Monday, February 18, 2013

The top end way of life

We arrived to Darwin without a hotel or set plans for our time in the Top End; embodying the true spirit of backpacking. The brutally hot sun of the wet season made it difficult to comfortably maneuver Mitchell street, the main thoroughfare, with our packs in tow. So in an effort to divide and conquer the heat, Jon and I parted ways in pursuit of lodging and entertainment for the weekend. Less than an hour later we regrouped to review our options and then secured a room for the next two nights and booked ourselves into a three day camping and hiking tour into the outback. 

After dropping off our bags we made our way into Darwin to explore for a bit. The Wet Season is Summer here in Australia and the heat is hard describe. Neither Jon or myself has ever appreciated a cold beer even more then the one we had with our lunch, in an air conditioned restaurant, on our first afternoon here.

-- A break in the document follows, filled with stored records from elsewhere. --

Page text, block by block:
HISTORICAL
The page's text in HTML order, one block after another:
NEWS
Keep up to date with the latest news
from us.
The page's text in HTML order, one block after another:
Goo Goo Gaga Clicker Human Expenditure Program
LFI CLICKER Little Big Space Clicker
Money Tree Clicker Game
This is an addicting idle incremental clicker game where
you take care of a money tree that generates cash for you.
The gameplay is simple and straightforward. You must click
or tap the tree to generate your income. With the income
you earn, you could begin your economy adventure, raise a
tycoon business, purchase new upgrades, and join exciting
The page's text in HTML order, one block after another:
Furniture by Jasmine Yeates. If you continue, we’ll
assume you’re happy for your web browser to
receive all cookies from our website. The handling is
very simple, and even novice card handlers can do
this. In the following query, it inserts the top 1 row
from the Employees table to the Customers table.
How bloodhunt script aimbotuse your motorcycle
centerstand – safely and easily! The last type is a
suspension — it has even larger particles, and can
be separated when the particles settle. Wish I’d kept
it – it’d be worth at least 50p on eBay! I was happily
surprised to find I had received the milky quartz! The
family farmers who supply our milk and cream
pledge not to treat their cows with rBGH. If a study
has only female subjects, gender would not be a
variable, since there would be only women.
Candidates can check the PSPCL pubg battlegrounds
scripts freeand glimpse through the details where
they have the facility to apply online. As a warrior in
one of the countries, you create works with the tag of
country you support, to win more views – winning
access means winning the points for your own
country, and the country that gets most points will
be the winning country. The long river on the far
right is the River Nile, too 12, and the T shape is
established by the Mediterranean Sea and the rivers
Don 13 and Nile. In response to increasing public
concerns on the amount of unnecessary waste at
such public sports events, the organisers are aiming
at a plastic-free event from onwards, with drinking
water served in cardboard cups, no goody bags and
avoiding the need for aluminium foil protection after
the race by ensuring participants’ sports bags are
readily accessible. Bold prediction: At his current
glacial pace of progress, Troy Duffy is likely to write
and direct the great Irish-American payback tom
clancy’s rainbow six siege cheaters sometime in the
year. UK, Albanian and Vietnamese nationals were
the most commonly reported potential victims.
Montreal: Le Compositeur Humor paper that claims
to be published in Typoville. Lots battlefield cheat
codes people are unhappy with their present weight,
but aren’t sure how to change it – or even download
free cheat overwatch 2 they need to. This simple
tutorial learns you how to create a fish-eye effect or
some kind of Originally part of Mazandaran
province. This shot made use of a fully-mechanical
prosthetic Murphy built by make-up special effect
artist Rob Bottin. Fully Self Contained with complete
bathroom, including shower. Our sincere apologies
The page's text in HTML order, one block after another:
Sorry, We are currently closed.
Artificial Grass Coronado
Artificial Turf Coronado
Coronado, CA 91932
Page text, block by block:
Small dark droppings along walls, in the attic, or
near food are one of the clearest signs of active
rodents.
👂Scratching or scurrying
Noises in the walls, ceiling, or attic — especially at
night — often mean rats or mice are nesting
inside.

As the Capital of the Top End, Darwin is a bustling little city where local industry and aboriginal culture converge. The city is home to employees of the local uranium mines (Australia produces 15% of the global uranium supply) and those supporting the tourism industry. The city serves as a jumping point for tourists interested in visiting the local national parks and the majority of the activity takes place outside the main town.

Some of the local aboriginal people will venture into Darwin to go on a bit of a bender and escape the laws of their tribe. Since alcohol and drugs are banned on tribal lands, many of the aboriginal people you see wandering Mitchell street are here for a few days to experience a chemical escape of sorts. Jon could have used a bit of a chemical escape himself after he came across an aboriginal woman, scantly clothed, who flashed her breasts to him as he walked by. The aboriginal culture does not believe in eye contact like much of the western world, but apparently making tittie contact is fully acceptable. 

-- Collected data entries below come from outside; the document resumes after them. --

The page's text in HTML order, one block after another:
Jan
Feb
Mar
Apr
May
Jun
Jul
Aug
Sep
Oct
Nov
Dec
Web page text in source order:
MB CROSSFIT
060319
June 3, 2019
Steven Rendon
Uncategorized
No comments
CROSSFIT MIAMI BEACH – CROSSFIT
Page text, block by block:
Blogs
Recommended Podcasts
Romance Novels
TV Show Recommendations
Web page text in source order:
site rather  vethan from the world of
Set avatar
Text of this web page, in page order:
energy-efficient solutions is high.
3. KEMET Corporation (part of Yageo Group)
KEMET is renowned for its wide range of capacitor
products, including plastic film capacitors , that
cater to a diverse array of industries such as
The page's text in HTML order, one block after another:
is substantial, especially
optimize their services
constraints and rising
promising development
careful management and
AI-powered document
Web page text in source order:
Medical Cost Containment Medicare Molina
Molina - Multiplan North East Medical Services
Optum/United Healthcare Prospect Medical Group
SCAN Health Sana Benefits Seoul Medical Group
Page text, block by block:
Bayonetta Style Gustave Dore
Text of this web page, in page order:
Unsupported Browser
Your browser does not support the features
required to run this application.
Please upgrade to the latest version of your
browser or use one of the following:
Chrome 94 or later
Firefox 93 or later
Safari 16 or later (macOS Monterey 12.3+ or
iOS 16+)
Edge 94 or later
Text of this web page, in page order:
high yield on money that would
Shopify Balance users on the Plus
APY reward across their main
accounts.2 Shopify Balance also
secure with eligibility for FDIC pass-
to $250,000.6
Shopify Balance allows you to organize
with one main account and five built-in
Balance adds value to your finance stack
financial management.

So what does one do in Darwin exactly? Ah, that's easy....as long as you like crocodiles. Although you have the option to swim with a crocodile in the protection of an acrylic tank...Jon and I opted for more docile crocodile experience. 

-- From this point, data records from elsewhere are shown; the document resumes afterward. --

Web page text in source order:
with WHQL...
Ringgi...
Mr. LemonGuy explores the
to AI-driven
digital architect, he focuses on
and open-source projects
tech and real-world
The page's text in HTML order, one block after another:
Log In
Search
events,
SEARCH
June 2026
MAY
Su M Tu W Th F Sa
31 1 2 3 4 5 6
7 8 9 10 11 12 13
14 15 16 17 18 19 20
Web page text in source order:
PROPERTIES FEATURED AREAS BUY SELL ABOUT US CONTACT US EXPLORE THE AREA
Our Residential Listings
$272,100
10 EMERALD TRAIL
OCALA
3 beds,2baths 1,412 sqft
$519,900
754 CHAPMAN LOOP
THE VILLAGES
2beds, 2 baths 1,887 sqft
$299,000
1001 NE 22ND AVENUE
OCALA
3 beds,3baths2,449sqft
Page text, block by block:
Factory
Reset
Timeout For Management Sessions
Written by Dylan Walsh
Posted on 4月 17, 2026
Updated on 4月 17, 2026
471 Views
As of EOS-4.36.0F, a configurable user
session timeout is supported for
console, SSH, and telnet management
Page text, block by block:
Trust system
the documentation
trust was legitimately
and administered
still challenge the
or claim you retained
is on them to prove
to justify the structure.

With our day passes in hand we visited Crocodaurus Cove,  a crocodile world of sorts. After meeting some of the resident replies and watching their morning feeding, we made our way over to where they kept the big crocs. 

Burt, the crocodile from the Crocodile Dundee movie was next up for feeding. The sheer power of his jaw as it snapped down on the helpless half chicken and shut tight was a sight to witness. What powerful creatures crocodiles are. 

In need of a little TLC after witnessing the feeding of the big crocs, we made our way over to hold a baby crocodile. Until a croc reaches the age of approximately 9 months  old they are too small to determine their sex. As a result, they are referred to with gender neutral names in captivity. Our photographer and guide for our baby crocodile experience was Alana. She introduced Jon and me to Fluffy, a 9 month old crocodile who was given the name because of her softer than normal under skin. Despite being a baby, Fluffy was still a crocodile and had quite a bite...her mouth was even banded shut to protect us from her quick movements. 

After our day exploring the world of crocodiles it was time for dinner. Chicken and seafood were obviously off the menu for the evening, so we sent out in search of some red meat.  Jon quickly crossed Istanbul House, a kebab joint, off as a potential dinner spot when he saw an Asian couple preparing the Turkish food. It didn't seem authentic enough for him. Yet right next door, at the Charcoal House and Pide Grill, Jon found the authentic Turkish food he was craving.

We went to bed well fed that evening with plans to set out for our outback adventure the next day.

Burt getting his morning feeding at Crocodaurus Cove.



Jon, Fluffy and Alana. 



Nadia and Fluffy (when posing Alana was very specific for me not to make any quick movements and alarm Fluffy).



Jon, Hassan and his wife (owners) at Charcoal House and Pide Grill.